Although transposons are thought to benefit their hosts in certain circumstances, they clearly can cause harm. Duronio, Penke, and colleagues suspect that the 98 percent mortality among their Drosophila mutants and the high death rate thereafter among surviving flies were due largely to the effects of transposons inserting themselves in the genome and disrupting key genes.
“It seems that the major role for the methylation of histone H3 that triggers this type of heterochromatin is to keep transposons from jumping around and screwing up the genome,” Duronio said.
Human histone H3 genes are quite similar to those in Drosophila, suggesting that their function has largely been conserved despite the evolutionary gulf between flies and humans. This suggests that Drosophila is a good model for the study of human histone function.
Understanding better how the genome normally defends itself from transposons should help scientists get a better handle on transposon-related diseases. Transposons can directly trigger cancerous changes in a cell, for example, by disrupting a tumor-suppressor gene or by causing a DNA break that destabilizes a large section of the chromosome. Cases of many other diseases, including hemophilia, have been linked to transposons’ disruption of important genes.
“During embryonic and fetal development, there is normally a high-fidelity replication of the genome, and that is a significant mechanism for repressing cancer and other diseases. With studies like these, we’re understanding how heterochromatin does its job in that respect,” said Duronio, who is also associate dean for research at the UNC School of Medicine.

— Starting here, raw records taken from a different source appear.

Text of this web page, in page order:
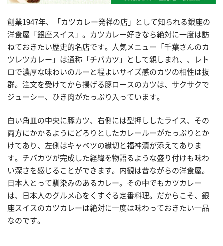
創業1947年、「カツカレー発祥の店」として知られる銀座の
洋食屋「銀座スイス」。カツカレー好きなら絶対に一度は訪
ねておきたい歴史的名店です。人気メニュー「千葉さんのカ
ツレツカレー」は通称「チバカツ」として親しまれ、、レト
ロで濃厚な味わいのルーと程よいサイズ感のカツの相性は抜
群。注文を受けてから揚げる豚ロースのカツは、サクサクで
ジューシー、ひき肉がたっぷり入っています。
白い角皿の中央に豚カツ、右側には型押ししたライス、その
両方にかかるようにどろりとしたカレールーがたっぷりとか
けてあり、左側はキャベツの繊切と福神漬が添えてありま
す。チバカツが完成した経緯を物語るような盛り付けも味わ
い深さを感じることができます。内観は昔ながらの洋食屋。
日本人とって馴染みのあるカレー。その中でもカツカレー
は、日本人のグルメ心をくすぐる定番料理。だからこそ、銀
座スイスのカツカレーは絶対に一度は味わっておきたい一品
なのです。

His lab plans to follow up with further studies of Drosophila histone genes, in particular a set of slightly different histone H3-family genes that exist apart from the main cluster and appear to have a role outside constitutive heterochromatin.
Other co-authors of the study were Daniel J. McKay, PhD, assistant professor of biology and genetics; Brian D. Strahl, PhD, professor of biochemistry and biophysics; and A. Gregory Matera, PhD, professor of biology and genetics.
Strahl, Duronio, and Matera are members of the UNC Lineberger Comprehensive Cancer Center. Matera, Duronio, and McKay are members of the Integrative Program for Biological and Genome Sciences. Duronio is the director of the program.
The National Institutes of Health and the University of North Carolina at Chapel Hill funded this research.